For fun, let’s put in one more benchmark: a recursive implementation of
foldLeft
with tail-optimization turned on:
@annotation.tailrec
final def foldLeft[A,B](as: LinearSeq[A], z: B)(f : (B,A) => B): B =
if (as.isEmpty) z
else foldLeft(as.tail, f(z, as.head))(f)
@Benchmark
def foldLeftRecursiveBaseLine(state: BenchmarkState): Int = {
foldLeft(state.testSeq, 0)(_ + _)
}
Running the Benchmark
We can run the benchmark by invoking the following command from the project root:
sbt jmh:run
Note that this can take a very long time (hours), depending on the configuration of the benchmarks. By default, JMH will measure throughput; that is, the number of times the program can run over a given unit of time. This entails running the program many times. JMH also does things like “warmup” each JVM instance before collecting data (by doing dry-runs of your benchmark), to avoid measurements being affected by JVM operations like class loading (perhaps also to give the JVM an opportunity to apply just-in-time optimizations). All of this contributes to a rather hefty runtime for the benchmark itself.
Results
At the end of it’s run, JMH spits out a summary like the following:
[info] FoldBenchmark.foldLeftIteratorBaseline 1000 thrpt 25 330731.361 ± 3508.192 ops/s
[info] FoldBenchmark.foldLeftIteratorBaseline 10000 thrpt 25 31538.970 ± 255.618 ops/s
[info] FoldBenchmark.foldLeftIteratorBaseline 100000 thrpt 25 2715.065 ± 130.792 ops/s
[info] FoldBenchmark.foldLeftIteratorBaseline 1000000 thrpt 25 206.659 ± 7.558 ops/s
[info] FoldBenchmark.foldLeftIteratorBaseline 10000000 thrpt 25 21.186 ± 0.312 ops/s
[info] FoldBenchmark.foldLeftLinearSeqBaseline 1000 thrpt 25 316580.885 ± 1348.899 ops/s
[info] FoldBenchmark.foldLeftLinearSeqBaseline 10000 thrpt 25 30744.543 ± 515.116 ops/s
[info] FoldBenchmark.foldLeftLinearSeqBaseline 100000 thrpt 25 2702.528 ± 43.966 ops/s
[info] FoldBenchmark.foldLeftLinearSeqBaseline 1000000 thrpt 25 191.799 ± 5.364 ops/s
[info] FoldBenchmark.foldLeftLinearSeqBaseline 10000000 thrpt 25 21.066 ± 0.305 ops/s
[info] FoldBenchmark.foldLeftRecursiveBaseLine 1000 thrpt 25 340990.156 ± 2884.475 ops/s
[info] FoldBenchmark.foldLeftRecursiveBaseLine 10000 thrpt 25 32189.315 ± 288.115 ops/s
[info] FoldBenchmark.foldLeftRecursiveBaseLine 100000 thrpt 25 2592.348 ± 88.177 ops/s
[info] FoldBenchmark.foldLeftRecursiveBaseLine 1000000 thrpt 25 200.300 ± 8.842 ops/s
[info] FoldBenchmark.foldLeftRecursiveBaseLine 10000000 thrpt 25 21.819 ± 0.311 ops/s
Summarizing this in a table:
Function | Input Size 10^3 (ops/s) | Input Size 10^4 (ops/s) | Input Size 10^5 (ops/s) | Input Size 10^6 (ops/s) | Input Size 10^7 (ops/s) |
---|---|---|---|---|---|
LinearSeq foldLeft | 316580.885 ± 1348.899 | 30744.543 ± 515.116 | 2702.528 ± 43.966 | 191.799 ± 5.364 | 21.066 ± 0.305 |
Iterator foldLeft | 330731.361 ± 3508.192 | 31538.970 ± 255.618 | 2715.065 ± 130.792 | 206.659 ± 7.558 | 21.186 ± 0.312 |
Recursive foldLeft | 340990.156 ± 2884.475 | 32189.315 ± 288.115 | 2592.348 ± 88.177 | 200.300 ± 8.842 | 21.819 ± 0.311 |
There is very little difference between the throughput of these functions.

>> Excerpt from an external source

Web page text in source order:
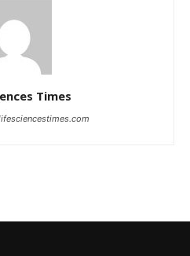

Different benchmarks might expose different results, and more study is required, but on the face of things it appears that the Scala compiler and JVM runtime-JIT do a reasonable job of making these three implementations roughly equivalent, performance-wise.
You can run this demo yourself by checking out the instructions at this repository.